Nevertheless, the present study had several limitations. First, it was a single-center retrospective study, and only surgically resected pGGNs were included; thus, the verification bias was inherent to our study design. Second, a reliable and robust automatic method is essential to simplify the complex and time-consuming boundary extraction process. Third, the result showed similar performance of the radiographic model and Rad-score with respect to the prediction invasiveness of pGGNs; however, we did not conduct further analysis and could not assess the correlation between radiomics and radiographic features.

In conclusion, radiomic features provide a crucial reference for the prediction of invasiveness.

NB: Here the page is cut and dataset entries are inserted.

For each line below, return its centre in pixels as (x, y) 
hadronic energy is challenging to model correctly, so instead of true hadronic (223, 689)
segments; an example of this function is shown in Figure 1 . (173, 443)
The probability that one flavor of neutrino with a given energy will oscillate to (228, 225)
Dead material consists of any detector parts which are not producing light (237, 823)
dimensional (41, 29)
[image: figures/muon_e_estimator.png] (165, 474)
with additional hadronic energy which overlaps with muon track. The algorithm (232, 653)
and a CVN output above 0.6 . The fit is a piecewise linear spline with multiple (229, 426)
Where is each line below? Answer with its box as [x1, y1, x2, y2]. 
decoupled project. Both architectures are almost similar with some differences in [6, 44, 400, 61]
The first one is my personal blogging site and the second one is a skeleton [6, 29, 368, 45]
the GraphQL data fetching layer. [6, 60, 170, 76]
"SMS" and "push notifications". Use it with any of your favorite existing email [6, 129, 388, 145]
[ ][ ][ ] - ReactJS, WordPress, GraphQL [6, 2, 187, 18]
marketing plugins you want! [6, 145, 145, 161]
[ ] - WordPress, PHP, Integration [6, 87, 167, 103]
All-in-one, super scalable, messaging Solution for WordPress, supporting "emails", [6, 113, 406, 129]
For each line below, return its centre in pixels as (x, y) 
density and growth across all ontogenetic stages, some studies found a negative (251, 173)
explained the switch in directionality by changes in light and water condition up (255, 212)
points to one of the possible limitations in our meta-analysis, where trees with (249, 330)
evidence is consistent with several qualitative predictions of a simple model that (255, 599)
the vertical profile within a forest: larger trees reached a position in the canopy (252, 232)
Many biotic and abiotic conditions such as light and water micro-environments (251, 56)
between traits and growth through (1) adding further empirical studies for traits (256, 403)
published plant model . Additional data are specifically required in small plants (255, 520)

These accidental pGGNs would receive a timely and reasonable solution, avoiding the blind follow-up and radical invasive treatment. Therefore, with the gradual development of artificial intelligence technology, this quantitative nomogram prediction model based on the radiomic features of CT imaging, used for the differential noninvasive lesion and invasive lesion of pGGNs, may have broad clinical applications.